A data warehouse sometimes referred to as a management decision support system uses dimensional modelling to address the shortcomings inherent in the transaction model. Data is stored in an consolidated form displaying the totals of all transactions as opposed to the individual transactions of an OLTP. A data warehouse exists primarily to answer questions and to enable management teams to reach critical decisions that affect the business. Dimensions are used to measure the state of the business and represent the different aspects required for a report. Typical dimensions would be Time, geographical locations, products, customers etc where each dimension would measure the data according to a particular requirement.
An example would be the total number of customers purchasing new sports equipment from all in the southern stores during the year 2000. Using the same dimensions we could measure the profitable stores of sports equipment sales to the less profitable by asking for the totals of all sports equipment sold from each southern store during the year 2000. The first example could display a total of 500 customers bought sports equipment from some 50 stores where as the second example could display that only 20 of the stores sold sports equipment during that year.
To summarize a data warehouse can be structured to respond efficiently to the types of questions management teams may require answers to.
A data warehouse has the ability to produce results not readily available from a transaction database, these results are based on the clean data extracted from an OLTP database and consolidated into a dimensional model. Data mining moves beyond the concept of a data warehouse by looking for patterns and relationships in the data. Using data mining algorithms it is possible to evaluate and understand trends, these trends can improve the profitability of stores by examining the sales transactions of each store in question. One of the key aspects to this style of analysis is bar coding, which has made it possible to identify each single item in a purchase. This data can then be studied and conclusions reached about the customers purchases. It may be that each customer who purchased sports equipment also purchased a box of chocolates. To sell more chocolate perhaps a prompting on sports equipment would be in order.
Do male customers buy chocolate ?. This could be established by other purchases identified in the shopping basket, such as shaving cream or panty hose, where as a male shopper would buy shaving cream he would be unlikely to purchase panty hose. A female shopper on the other hand could buy both items. Each shopping basket resulting in the identification of the shoppers gender. So by moving female products closer to the sports section the sale of panty hose could increase. To summarize data mining is the ability analyze current trends in order to predict future markets.
Typically, most companies will store information in an OLTP On Line Transaction Processing database. Each transaction or detail of operation will be stored as a single record or row of data. An OLAP On Line Analytical Processing database stores data in an consolidated form displaying the totals for each row of data in an OLTP. If a store sold a hundred tin of beans in a days trading a query on an OLTP database for every tin of beans sold, would return a hundred rows of data. An OLAP database would return a single row of data displaying the total number of beans sold.
A client / server application normally splits the business logic between the server and the client machine. The two main criteria for any system querying a database is speed of access and network traffic. I have seen some horrendous client / server systems where nearly all the business logic was built into the client application and the management couldn't understand why the network was so slow.
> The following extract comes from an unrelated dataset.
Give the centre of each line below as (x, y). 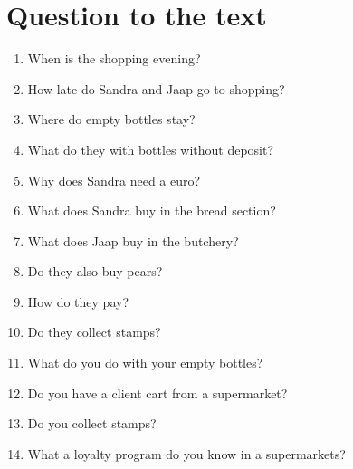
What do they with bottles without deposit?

By implementing a middle tier the business logic can be removed from the client thereby reducing the client size proportionally. All clients connect to the middle tier using DCOM which in turn connects to the database server. each client in turn is then able to download any required data which can then be worked on off line. If the database server should fail for any reason all clients currently logged on are still able to process data locally, this can then be sent back to the main database server as and when the IT department has rectified the problem. An alternative would be to switch to another mirrored database server.
Another advantage is that the middle tier can be worked on by the IT department who may need to address some requirements by end users not foreseen in the original specification or because business requirements have changed. A single EXE or DLL can be installed onto the middle tier with less disruption to end users. This saves having to reinstall new clients on every desktop, all possible with a multi tier application.